→ **Items from a data source**:
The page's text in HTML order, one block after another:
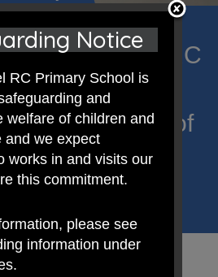
Carmel RC
place where we
message of
celebrate the
of each child.
Notice
RC Primary School is
and
welfare of children and
and we expect
works in and visits our
this commitment.
please see
information under
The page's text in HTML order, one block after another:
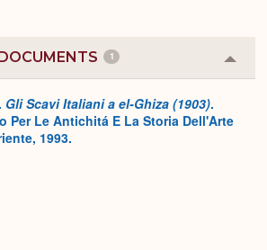
1
or
Gli Scavi Italiani a el-Ghiza (1903).
Per Le Antichitá E La Storia Dell'Arte
1993.
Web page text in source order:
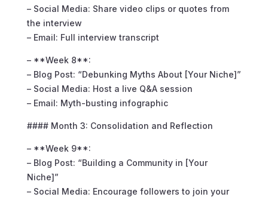
– Social Media: Share video clips or quotes from
the interview
– Email: Full interview transcript
– **Week 8**:
– Blog Post: “Debunking Myths About [Your Niche]”
– Social Media: Host a live Q&A session
– Email: Myth-busting infographic
#### Month 3: Consolidation and Reflection
– **Week 9**:
– Blog Post: “Building a Community in [Your
Niche]”
– Social Media: Encourage followers to join your
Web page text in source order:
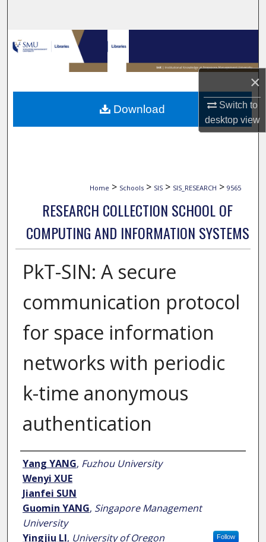
×
Switch to
desktopview
Browse Collections
My Account
About
Digital Commons Network™
Home > Schools > SIS > SIS_RESEARCH > 9565
RESEARCH COLLECTION SCHOOL OF
COMPUTING AND INFORMATION SYSTEMS
PkT-SIN: A secure
communication protocol
for space information
networks with periodic
k-time anonymous
authentication
Author
Yang YANG, Fuzhou University
Wenyi XUE
Jianfei SUN
Guomin YANG, Singapore Management
University
Follow
Yingjiu LI, University of Oregon
Download
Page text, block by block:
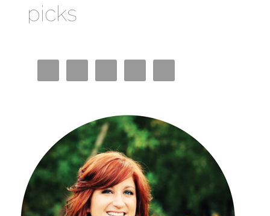
picks
Crypto
Ligne
Siti Casino
Non AAMS
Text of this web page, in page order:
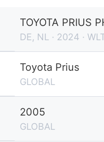
TOYOTA PRIUS
DE, NL · 2024 ·
Toyota Prius
GLOBAL
2005
GLOBAL
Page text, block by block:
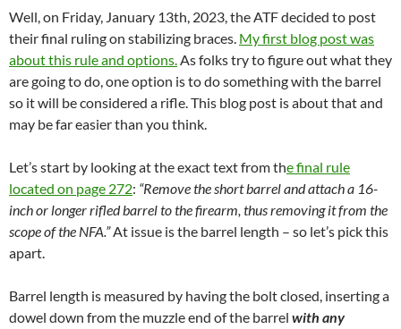
Well, on Friday, January 13th, 2023, the ATF decided to post
their final ruling on stabilizing braces. My first blog post was
about this rule and options.As folks try to figure out what they
are going to do, one option is to do something with the barrel
so it will be considered a rifle. This blog post is about that and
may be far easier than you think.
Let’s start by looking at the exact text from the final rule
located on page 272: “Remove the short barrel and attach a 16-
inch or longer rifled barrel to the firearm, thus removing it from the
scope of the NFA.”At issue is the barrel length – so let’s pick this
apart.
Barrel length is measured by having the bolt closed, inserting a
dowel down from the muzzle end of the barrel with any
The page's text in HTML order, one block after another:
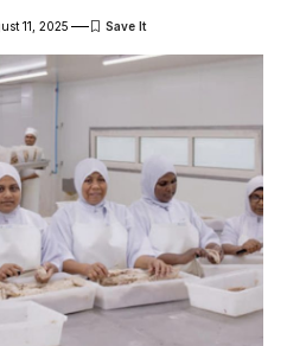
11, 2025
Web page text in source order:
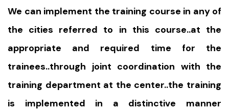
We can implement the training course in any of
the cities referred to in this course..at the
appropriate and required time for the
trainees..through joint coordination with the
training department at the center..the training
is implemented in a distinctive manner
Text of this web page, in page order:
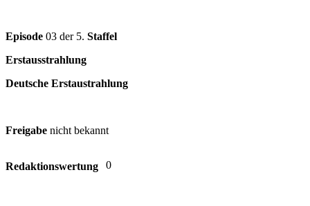
Episode 03 der 5. Staffel
Erstausstrahlung
Deutsche Erstaustrahlung
Freigabe nicht bekannt
Redaktionswertung 0
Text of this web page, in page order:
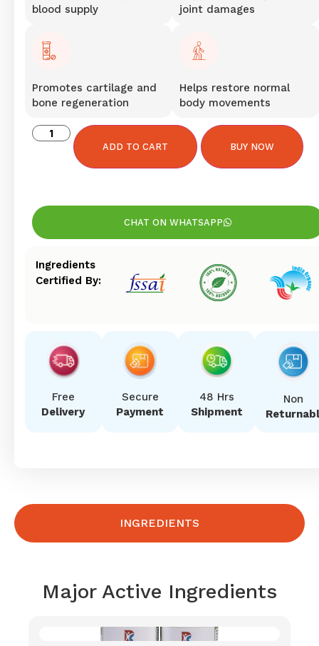
blood supply
joint damages
Promotes cartilage and
bone regeneration
Helps restore normal
body movements
ADD TO CART BUY NOW
CHAT ON WHATSAPP
Ingredients
Certified By:
Free
Delivery
Secure
Payment
48 Hrs
Shipment
Non
INGREDIENTS
Major Active Ingredients
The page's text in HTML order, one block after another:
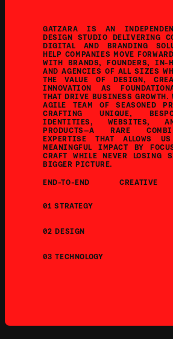
END-TO-END CREATIVE
03 TECHNOLOGY
02 DESIGN
01 STRATEGY
GATZARA IS AN
DESIGN STUDIO DELIVERING
DIGITAL AND BRANDING
HELP COMPANIES MOVE
WITH BRANDS, FOUNDERS, IN-
AND AGENCIES OF ALL SIZES
THE VALUE OF DESIGN,
INNOVATION AS
THAT DRIVE BUSINESS GROWTH.
AGILE TEAM OF SEASONED
CRAFTING UNIQUE,
IDENTITIES, WEBSITES,
PRODUCTS—A RARE
EXPERTISE THAT ALLOWS
MEANINGFUL IMPACT BY
CRAFT WHILE NEVER LOSING
BIGGER PICTURE.
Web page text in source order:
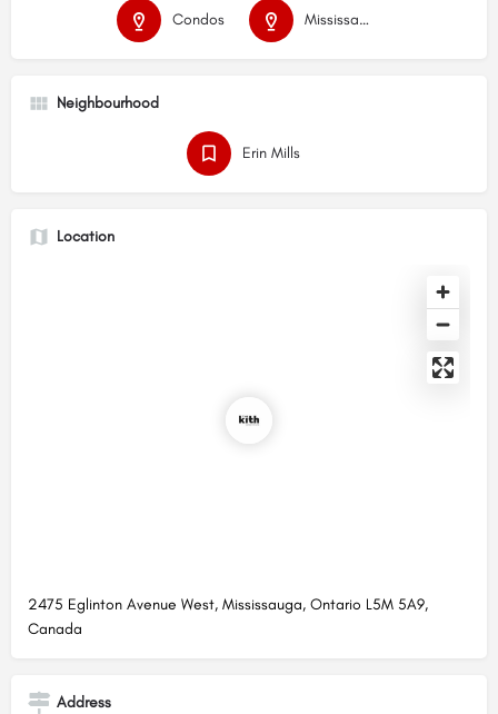
Condos Mississauga
Neighbourhood
Erin Mills
Location
2475 Eglinton Avenue West, Mississauga, Ontario L5M 5A9,
Canada
Address
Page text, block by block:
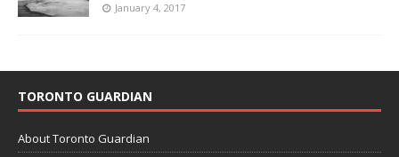
January 4, 2017
TORONTO GUARDIAN
About Toronto Guardian
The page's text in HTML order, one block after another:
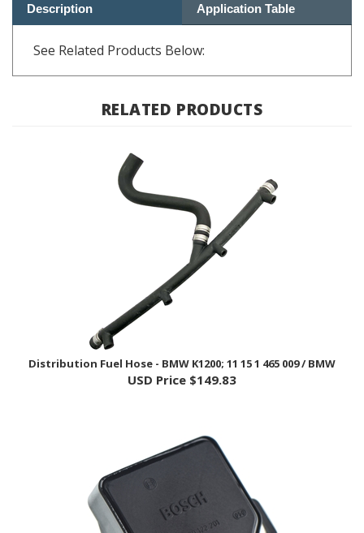
See Related Products Below:
Distribution Fuel Hose - BMW K1200; 11 15 1 465 009 / BMW
USD Price$149.83
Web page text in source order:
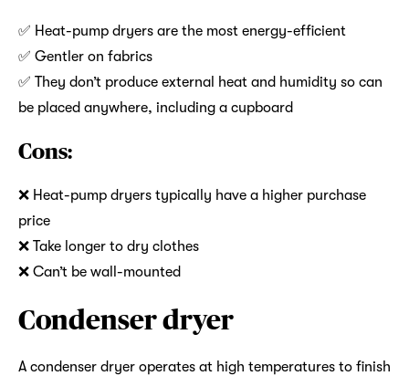
✅ Heat-pump dryers are the most energy-efficient
✅ Gentler on fabrics
✅ They don’t produce external heat and humidity so can
be placed anywhere, including a cupboard
Cons:
❌ Heat-pump dryers typically have a higher purchase
price
❌ Take longer to dry clothes
❌ Can’t be wall-mounted
Condenser dryer
A condenser dryer operates at high temperatures to finish
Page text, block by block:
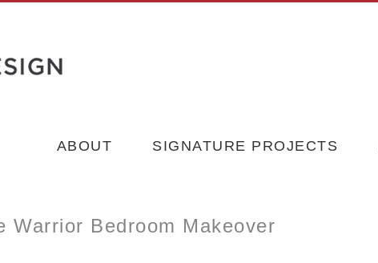
ABOUT SIGNATURE PROJECTS
Warrior Bedroom Makeover
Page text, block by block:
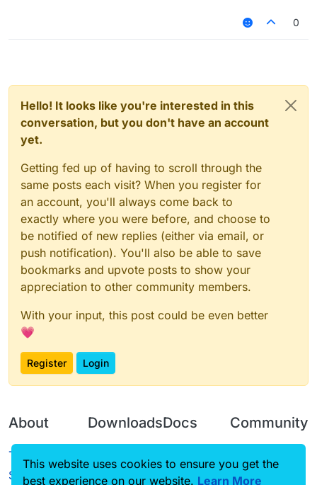
0
Hello! It looks like you're interested in this
conversation, but you don't have an account
yet.
Getting fed up of having to scroll through the
same posts each visit? When you register for
an account, you'll always come back to
exactly where you were before, and choose to
be notified of new replies (either via email, or
push notification). You'll also be able to save
bookmarks and upvote posts to show your
appreciation to other community members.
With your input, this post could be even better
💗
Register Login
About
Terms of
Service
Downloads
Source code
Docs
CustomHUD
Community
Guilded
This website uses cookies to ensure you get the
best experience on our website. Learn More
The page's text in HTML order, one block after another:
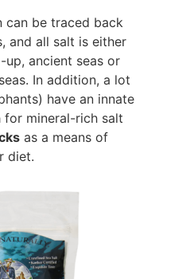
can be traced back
and all salt is either
ancient seas or
In addition, a lot
have an innate
for mineral-rich salt
as a means of
diet.
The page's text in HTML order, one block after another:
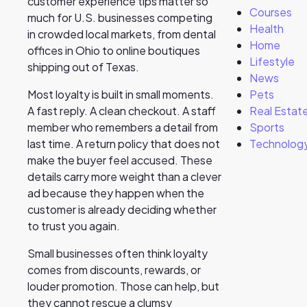
much for U.S. businesses competing
in crowded local markets, from dental
offices in Ohio to online boutiques
shipping out of Texas.
Most loyalty is built in small moments.
A fast reply. A clean checkout. A staff
member who remembers a detail from
last time. A return policy that does not
make the buyer feel accused. These
details carry more weight than a clever
ad because they happen when the
customer is already deciding whether
to trust you again.
Small businesses often think loyalty
comes from discounts, rewards, or
louder promotion. Those can help, but
they cannot rescue a clumsy
Courses
Health
Home
Lifestyle
News
Pets
Real
Sports
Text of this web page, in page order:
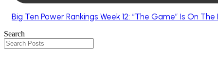
Big Ten Power Rankings Week 12: “The Game” Is On The
Search
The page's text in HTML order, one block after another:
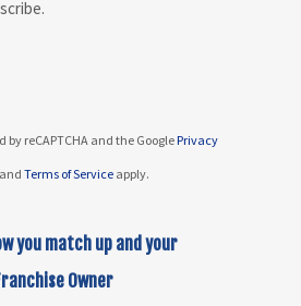
by reCAPTCHA and the GooglePrivacy
Terms of Serviceapply.
you match up and your
Owner
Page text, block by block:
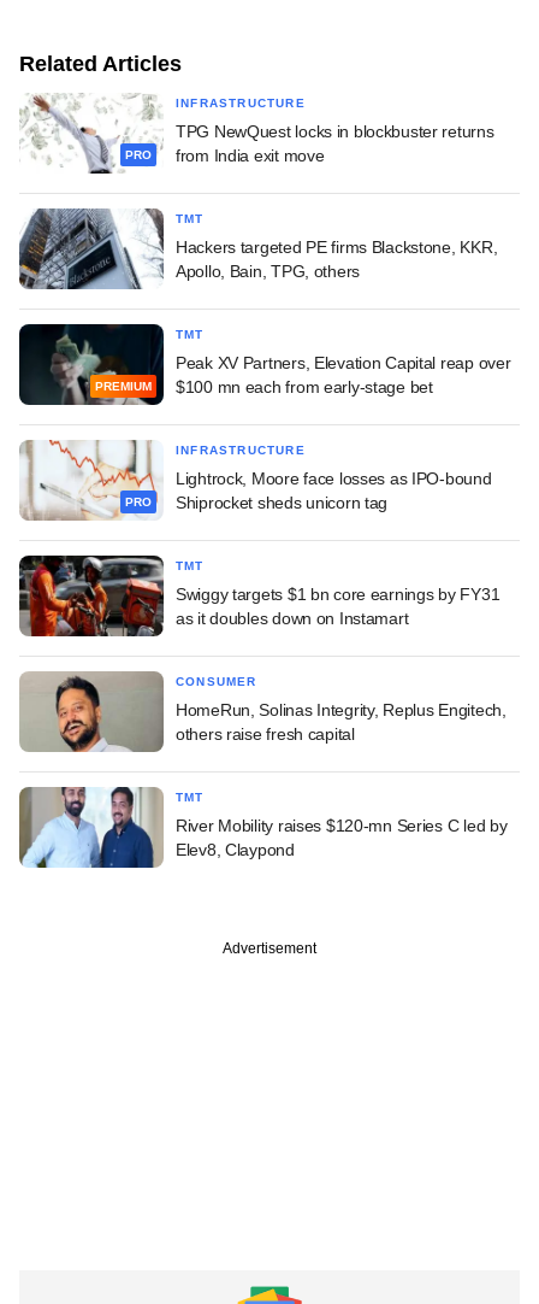
Related Articles
PRO
INFRASTRUCTURE
TPG NewQuest locks in blockbuster returns
from India exit move
TMT
Hackers targeted PE firms Blackstone, KKR,
Apollo, Bain, TPG, others
PREMIUM
TMT
Peak XV Partners, Elevation Capital reap over
$100 mn each from early-stage bet
PRO
INFRASTRUCTURE
Lightrock, Moore face losses as IPO-bound
Shiprocket sheds unicorn tag
TMT
Swiggy targets $1 bn core earnings by FY31
as it doubles down on Instamart
CONSUMER
HomeRun, Solinas Integrity, Replus Engitech,
others raise fresh capital
TMT
River Mobility raises $120-mn Series C led by
Elev8, Claypond
Advertisement
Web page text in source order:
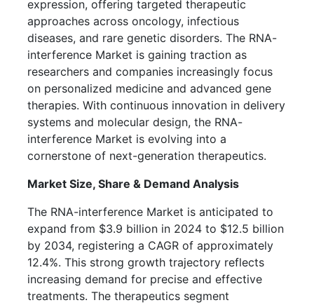
expression, offering targeted therapeutic
approaches across oncology, infectious
diseases, and rare genetic disorders. The RNA-
interference Market is gaining traction as
researchers and companies increasingly focus
on personalized medicine and advanced gene
therapies. With continuous innovation in delivery
systems and molecular design, the RNA-
interference Market is evolving into a
cornerstone of next-generation therapeutics.
Market Size, Share & Demand Analysis
The RNA-interference Market is anticipated to
expand from $3.9 billion in 2024 to $12.5 billion
by 2034, registering a CAGR of approximately
12.4%. This strong growth trajectory reflects
increasing demand for precise and effective
treatments. The therapeutics segment
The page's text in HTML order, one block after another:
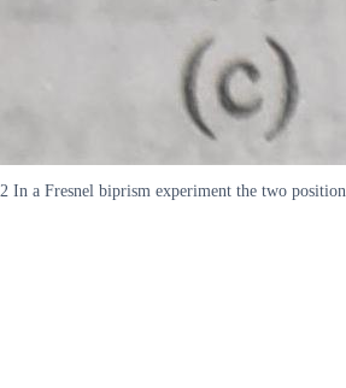
2 In a Fresnel biprism experiment the two
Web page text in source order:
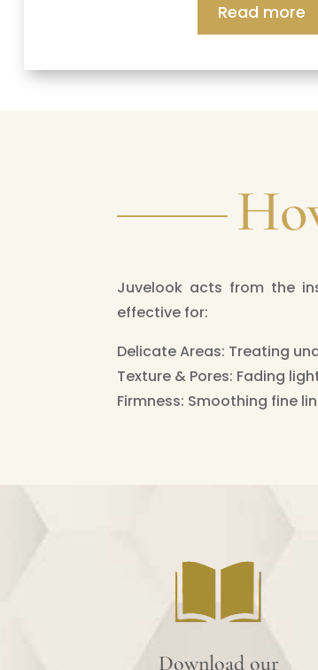
Read more
Juvelook acts from the
effective for:
Delicate Areas: Treating
Texture & Pores: Fading
Firmness: Smoothing fine
Download our

→ **What is required**:
Word for word, restate each line above, minus its pictures.

→ **Answer to the exercise**:
The page's text in HTML order, one block after another:
Carmel RC
place where we
message of
celebrate the
of each child.
Notice
RC Primary School is
and
welfare of children and
and we expect
works in and visits our
this commitment.
please see
information under
The page's text in HTML order, one block after another:
1
or
Gli Scavi Italiani a el-Ghiza (1903).
Per Le Antichitá E La Storia Dell'Arte
1993.
Web page text in source order:
– Social Media: Share video clips or quotes from
the interview
– Email: Full interview transcript
– **Week 8**:
– Blog Post: “Debunking Myths About [Your Niche]”
– Social Media: Host a live Q&A session
– Email: Myth-busting infographic
#### Month 3: Consolidation and Reflection
– **Week 9**:
– Blog Post: “Building a Community in [Your
Niche]”
– Social Media: Encourage followers to join your
Web page text in source order:
×
Switch to
desktopview
Browse Collections
My Account
About
Digital Commons Network™
Home > Schools > SIS > SIS_RESEARCH > 9565
RESEARCH COLLECTION SCHOOL OF
COMPUTING AND INFORMATION SYSTEMS
PkT-SIN: A secure
communication protocol
for space information
networks with periodic
k-time anonymous
authentication
Author
Yang YANG, Fuzhou University
Wenyi XUE
Jianfei SUN
Guomin YANG, Singapore Management
University
Follow
Yingjiu LI, University of Oregon
Download
Page text, block by block:
picks
Crypto
Ligne
Siti Casino
Non AAMS
Text of this web page, in page order:
TOYOTA PRIUS
DE, NL · 2024 ·
Toyota Prius
GLOBAL
2005
GLOBAL
Page text, block by block:
Well, on Friday, January 13th, 2023, the ATF decided to post
their final ruling on stabilizing braces. My first blog post was
about this rule and options.As folks try to figure out what they
are going to do, one option is to do something with the barrel
so it will be considered a rifle. This blog post is about that and
may be far easier than you think.
Let’s start by looking at the exact text from the final rule
located on page 272: “Remove the short barrel and attach a 16-
inch or longer rifled barrel to the firearm, thus removing it from the
scope of the NFA.”At issue is the barrel length – so let’s pick this
apart.
Barrel length is measured by having the bolt closed, inserting a
dowel down from the muzzle end of the barrel with any
The page's text in HTML order, one block after another:
11, 2025
Web page text in source order:
We can implement the training course in any of
the cities referred to in this course..at the
appropriate and required time for the
trainees..through joint coordination with the
training department at the center..the training
is implemented in a distinctive manner
Text of this web page, in page order:
Episode 03 der 5. Staffel
Erstausstrahlung
Deutsche Erstaustrahlung
Freigabe nicht bekannt
Redaktionswertung 0
Text of this web page, in page order:
blood supply
joint damages
Promotes cartilage and
bone regeneration
Helps restore normal
body movements
ADD TO CART BUY NOW
CHAT ON WHATSAPP
Ingredients
Certified By:
Free
Delivery
Secure
Payment
48 Hrs
Shipment
Non
INGREDIENTS
Major Active Ingredients
The page's text in HTML order, one block after another:
END-TO-END CREATIVE
03 TECHNOLOGY
02 DESIGN
01 STRATEGY
GATZARA IS AN
DESIGN STUDIO DELIVERING
DIGITAL AND BRANDING
HELP COMPANIES MOVE
WITH BRANDS, FOUNDERS, IN-
AND AGENCIES OF ALL SIZES
THE VALUE OF DESIGN,
INNOVATION AS
THAT DRIVE BUSINESS GROWTH.
AGILE TEAM OF SEASONED
CRAFTING UNIQUE,
IDENTITIES, WEBSITES,
PRODUCTS—A RARE
EXPERTISE THAT ALLOWS
MEANINGFUL IMPACT BY
CRAFT WHILE NEVER LOSING
BIGGER PICTURE.
Web page text in source order:
Condos Mississauga
Neighbourhood
Erin Mills
Location
2475 Eglinton Avenue West, Mississauga, Ontario L5M 5A9,
Canada
Address
Page text, block by block:
January 4, 2017
TORONTO GUARDIAN
About Toronto Guardian
The page's text in HTML order, one block after another:
See Related Products Below:
Distribution Fuel Hose - BMW K1200; 11 15 1 465 009 / BMW
USD Price$149.83
Web page text in source order:
✅ Heat-pump dryers are the most energy-efficient
✅ Gentler on fabrics
✅ They don’t produce external heat and humidity so can
be placed anywhere, including a cupboard
Cons:
❌ Heat-pump dryers typically have a higher purchase
price
❌ Take longer to dry clothes
❌ Can’t be wall-mounted
Condenser dryer
A condenser dryer operates at high temperatures to finish
Page text, block by block:
ABOUT SIGNATURE PROJECTS
Warrior Bedroom Makeover
Page text, block by block:
0
Hello! It looks like you're interested in this
conversation, but you don't have an account
yet.
Getting fed up of having to scroll through the
same posts each visit? When you register for
an account, you'll always come back to
exactly where you were before, and choose to
be notified of new replies (either via email, or
push notification). You'll also be able to save
bookmarks and upvote posts to show your
appreciation to other community members.
With your input, this post could be even better
💗
Register Login
About
Terms of
Service
Downloads
Source code
Docs
CustomHUD
Community
Guilded
This website uses cookies to ensure you get the
best experience on our website. Learn More
The page's text in HTML order, one block after another:
can be traced back
and all salt is either
ancient seas or
In addition, a lot
have an innate
for mineral-rich salt
as a means of
diet.
The page's text in HTML order, one block after another:
much for U.S. businesses competing
in crowded local markets, from dental
offices in Ohio to online boutiques
shipping out of Texas.
Most loyalty is built in small moments.
A fast reply. A clean checkout. A staff
member who remembers a detail from
last time. A return policy that does not
make the buyer feel accused. These
details carry more weight than a clever
ad because they happen when the
customer is already deciding whether
to trust you again.
Small businesses often think loyalty
comes from discounts, rewards, or
louder promotion. Those can help, but
they cannot rescue a clumsy
Courses
Health
Home
Lifestyle
News
Pets
Real
Sports
Text of this web page, in page order:
Big Ten Power Rankings Week 12: “The Game” Is On The
Search
The page's text in HTML order, one block after another:
by reCAPTCHA and the GooglePrivacy
Terms of Serviceapply.
you match up and your
Owner
Page text, block by block:
Related Articles
PRO
INFRASTRUCTURE
TPG NewQuest locks in blockbuster returns
from India exit move
TMT
Hackers targeted PE firms Blackstone, KKR,
Apollo, Bain, TPG, others
PREMIUM
TMT
Peak XV Partners, Elevation Capital reap over
$100 mn each from early-stage bet
PRO
INFRASTRUCTURE
Lightrock, Moore face losses as IPO-bound
Shiprocket sheds unicorn tag
TMT
Swiggy targets $1 bn core earnings by FY31
as it doubles down on Instamart
CONSUMER
HomeRun, Solinas Integrity, Replus Engitech,
others raise fresh capital
TMT
River Mobility raises $120-mn Series C led by
Elev8, Claypond
Advertisement
Web page text in source order:
expression, offering targeted therapeutic
approaches across oncology, infectious
diseases, and rare genetic disorders. The RNA-
interference Market is gaining traction as
researchers and companies increasingly focus
on personalized medicine and advanced gene
therapies. With continuous innovation in delivery
systems and molecular design, the RNA-
interference Market is evolving into a
cornerstone of next-generation therapeutics.
Market Size, Share & Demand Analysis
The RNA-interference Market is anticipated to
expand from $3.9 billion in 2024 to $12.5 billion
by 2034, registering a CAGR of approximately
12.4%. This strong growth trajectory reflects
increasing demand for precise and effective
treatments. The therapeutics segment
The page's text in HTML order, one block after another:
2 In a Fresnel biprism experiment the two
Web page text in source order:
Read more
Juvelook acts from the
effective for:
Delicate Areas: Treating
Texture & Pores: Fading
Firmness: Smoothing fine
Download our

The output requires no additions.